Although not technically an entry in Corman’s string of Edgar Allan Poe adaptations, The Terror improvises on a theme incorporating the basic ideas and visual refrains of that series, fleshed out cribbed special effects shots from House of Usher (1960) and Pit and the Pendulum (1961), and a story involving compulsive love, maddening hauntings, blurred identities, death, and resurrection. The result is certainly awkward and quite often shows its roots in a confused and occasionally random flow of events, like the film’s pre-title sequence that sees the Baron Von Leppe (Karloff) wandering through the corridors of his castle on some midnight errand and penetrating the vault below the building only for a rotting corpse to thrust its way out at him. And yet The Terror retains a peculiar mystique as a by-product of even Corman’s most incidental and mercenary talents, and those of his battery of collaborators. The opening scenes in particular are a demonstration of what can be accomplished with virtually no resources on hand except for a couple of actors and an interesting location, and simply trusting in an intriguing mood to win over the audience. The setting is somewhere on the Baltic Coast in the early 1800s, during the march of Napoleon’s armies through the Germanic states. French officer Andre Duvalier (Nicholson), separated from his men and on the hunt for fresh water, rides his horse along an eerie, deserted stretch of beach below stretches of rocky cliffs and dark forest. 


Andre encounters a solitary young woman gazing out to sea. She calls herself Helene (Sandra Knight), and gives Andre aid by showing him a brook where he can drink fresh water. Helene keeps dashing away when Andre’s back is turned, and he tracks her around the beach and woods, tantalised by her distracted, wistful, barely corporeal presence, until she seems to fall under an unseen influence and strides into a rock arch through which foaming surf pours. Venturing after her to rescue her, Andre is attacked by an eagle, and he finally faints in the waves. He’s rescued by an elderly woman, Katrina (Dorothy Neumann), a secretive witch who owns the marauding eagle and just happens to call it Helene.

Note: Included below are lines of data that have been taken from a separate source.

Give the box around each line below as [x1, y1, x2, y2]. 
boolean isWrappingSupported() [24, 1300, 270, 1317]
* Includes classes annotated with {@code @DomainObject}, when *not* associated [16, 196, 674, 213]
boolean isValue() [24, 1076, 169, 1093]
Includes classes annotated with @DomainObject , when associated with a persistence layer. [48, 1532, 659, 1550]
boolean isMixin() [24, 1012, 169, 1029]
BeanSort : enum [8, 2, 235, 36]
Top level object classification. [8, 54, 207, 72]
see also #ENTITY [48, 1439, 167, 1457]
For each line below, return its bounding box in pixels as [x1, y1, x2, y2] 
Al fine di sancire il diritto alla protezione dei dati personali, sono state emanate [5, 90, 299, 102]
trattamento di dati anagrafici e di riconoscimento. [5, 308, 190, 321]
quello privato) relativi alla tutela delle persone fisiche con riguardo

These strange events see Andre begin an obsessive probing into the identity of the strange girl, and her relationship with Katrina and the Baron, whose ancient citadel hovers dreamily over the coastline. The Baron, who is sheltered and served by loyal manservant Stefan (Dick Miller), claims not to have left the castle in twenty years, not since the death of his wife Ilsa and his brother Eric twenty years earlier in a crime of passion. Andre, trying to understand the enigmas presented to him in his determination to comprehend the ethereal beauty, insistently pesters his host, increasing tensions that strain the bonds of aristocratic courtesy. Meanwhile Katrina’s hoarse-voiced neighbour Gustaf (Jonathan Haze) begs him to stand his ground to help Helene. But Andre himself refuses to contemplate the truth he uncovers, that “Helene” is actually, forcibly possessed by the ghost of the Baron’s dead wife Ilsa, thanks to the necromantic arts of Katrina. The witch happens to be Ilsa’s mother, furthering her plot to drive the Baron to a suicidal act and earn himself eternal damnation. 

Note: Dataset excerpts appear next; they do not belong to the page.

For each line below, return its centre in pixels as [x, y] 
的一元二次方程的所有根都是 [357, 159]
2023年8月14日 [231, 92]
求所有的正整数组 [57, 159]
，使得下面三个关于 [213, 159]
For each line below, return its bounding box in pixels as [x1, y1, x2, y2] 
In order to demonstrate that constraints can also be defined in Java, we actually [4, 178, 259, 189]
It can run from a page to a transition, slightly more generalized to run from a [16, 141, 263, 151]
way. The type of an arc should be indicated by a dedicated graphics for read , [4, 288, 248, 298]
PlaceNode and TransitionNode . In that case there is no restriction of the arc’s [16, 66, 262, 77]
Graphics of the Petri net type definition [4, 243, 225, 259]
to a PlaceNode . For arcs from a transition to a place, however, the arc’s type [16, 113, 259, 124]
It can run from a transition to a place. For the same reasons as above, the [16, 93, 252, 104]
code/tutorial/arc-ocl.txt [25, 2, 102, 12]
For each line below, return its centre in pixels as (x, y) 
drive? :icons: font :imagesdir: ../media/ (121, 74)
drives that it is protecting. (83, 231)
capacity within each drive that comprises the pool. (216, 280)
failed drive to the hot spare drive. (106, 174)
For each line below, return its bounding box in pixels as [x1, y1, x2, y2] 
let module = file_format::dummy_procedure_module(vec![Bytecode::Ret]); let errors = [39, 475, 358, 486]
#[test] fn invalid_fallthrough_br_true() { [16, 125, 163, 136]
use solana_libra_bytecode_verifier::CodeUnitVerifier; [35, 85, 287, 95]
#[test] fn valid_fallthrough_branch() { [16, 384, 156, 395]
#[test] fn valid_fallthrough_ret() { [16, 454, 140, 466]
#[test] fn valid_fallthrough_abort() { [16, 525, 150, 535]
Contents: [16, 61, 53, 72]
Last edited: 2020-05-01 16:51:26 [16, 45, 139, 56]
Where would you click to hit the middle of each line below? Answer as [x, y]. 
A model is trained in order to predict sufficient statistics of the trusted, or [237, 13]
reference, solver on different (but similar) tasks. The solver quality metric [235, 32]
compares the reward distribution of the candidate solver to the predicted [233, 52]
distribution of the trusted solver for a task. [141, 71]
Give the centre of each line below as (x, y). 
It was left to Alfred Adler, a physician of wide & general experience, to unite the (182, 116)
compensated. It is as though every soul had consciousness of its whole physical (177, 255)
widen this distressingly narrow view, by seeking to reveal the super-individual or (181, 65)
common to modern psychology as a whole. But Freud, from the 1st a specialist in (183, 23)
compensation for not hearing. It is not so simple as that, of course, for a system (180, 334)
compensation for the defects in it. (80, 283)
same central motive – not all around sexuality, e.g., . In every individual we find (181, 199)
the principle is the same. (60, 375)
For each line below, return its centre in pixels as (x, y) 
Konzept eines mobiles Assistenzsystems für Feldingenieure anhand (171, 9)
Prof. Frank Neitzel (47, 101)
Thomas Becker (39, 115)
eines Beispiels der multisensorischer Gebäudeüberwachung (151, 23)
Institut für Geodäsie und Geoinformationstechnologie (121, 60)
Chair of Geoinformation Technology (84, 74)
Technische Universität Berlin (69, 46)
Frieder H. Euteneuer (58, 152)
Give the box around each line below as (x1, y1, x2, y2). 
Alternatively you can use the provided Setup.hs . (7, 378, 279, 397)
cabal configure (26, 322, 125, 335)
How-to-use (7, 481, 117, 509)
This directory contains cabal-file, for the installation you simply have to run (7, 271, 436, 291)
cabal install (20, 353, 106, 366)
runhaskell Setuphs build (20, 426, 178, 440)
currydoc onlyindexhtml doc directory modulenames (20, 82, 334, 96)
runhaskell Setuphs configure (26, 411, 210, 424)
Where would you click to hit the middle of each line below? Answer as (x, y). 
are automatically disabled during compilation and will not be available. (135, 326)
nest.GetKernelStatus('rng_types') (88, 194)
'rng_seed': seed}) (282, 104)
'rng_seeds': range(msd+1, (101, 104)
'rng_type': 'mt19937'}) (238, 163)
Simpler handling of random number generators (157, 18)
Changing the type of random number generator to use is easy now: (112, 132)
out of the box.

The rarefied quality The Terror wields in spite of its ramshackle construction, particularly in the marvellous first ten minutes, is that it captures a mood of amniotic mysticism, cordoned off from any sensible world, a space where amour fou and morbid fixation become all-enveloping truths. The tossed-together script is full of holes and weird leaps, like a last-minute twist that sees the Baron revealed to actually be his brother Eric, gone mad from his own fratricide and now totally convinced he is the Baron. But it also has dashes of real intelligence, most particularly in the sideways glance at historic politics, with Andre as the representative of the Revolution who’s actually from an aristocratic background, his father a victim of the Reign of Terror, imposing himself upon the Baron, who represents the fetid devolution of the same dying social force. Gothic horror is a genre built out of the broken remnants of the feudal social order, the psychological idea of an imposing but shattered force haunting us still mediated through its sociological equivalent, and The Terror is particularly interesting in situating itself right in the midst of the Napoleonic era, a time defined by the forced abrogation of one world-view in the face of another. The mirroring of Andre and the Baron, who are linked by their adoration for the numinous female, extends on several levels including a powerfully Oedipal undertow, matched by their suggestive representation of new and old political paradigms. The same mirroring is evinced in the supporting characters, in old witch Katrina and young sylph Helene/Ilsa, and stoic Stefan and anxious Gustaf, both trying to work around the mania of their employers.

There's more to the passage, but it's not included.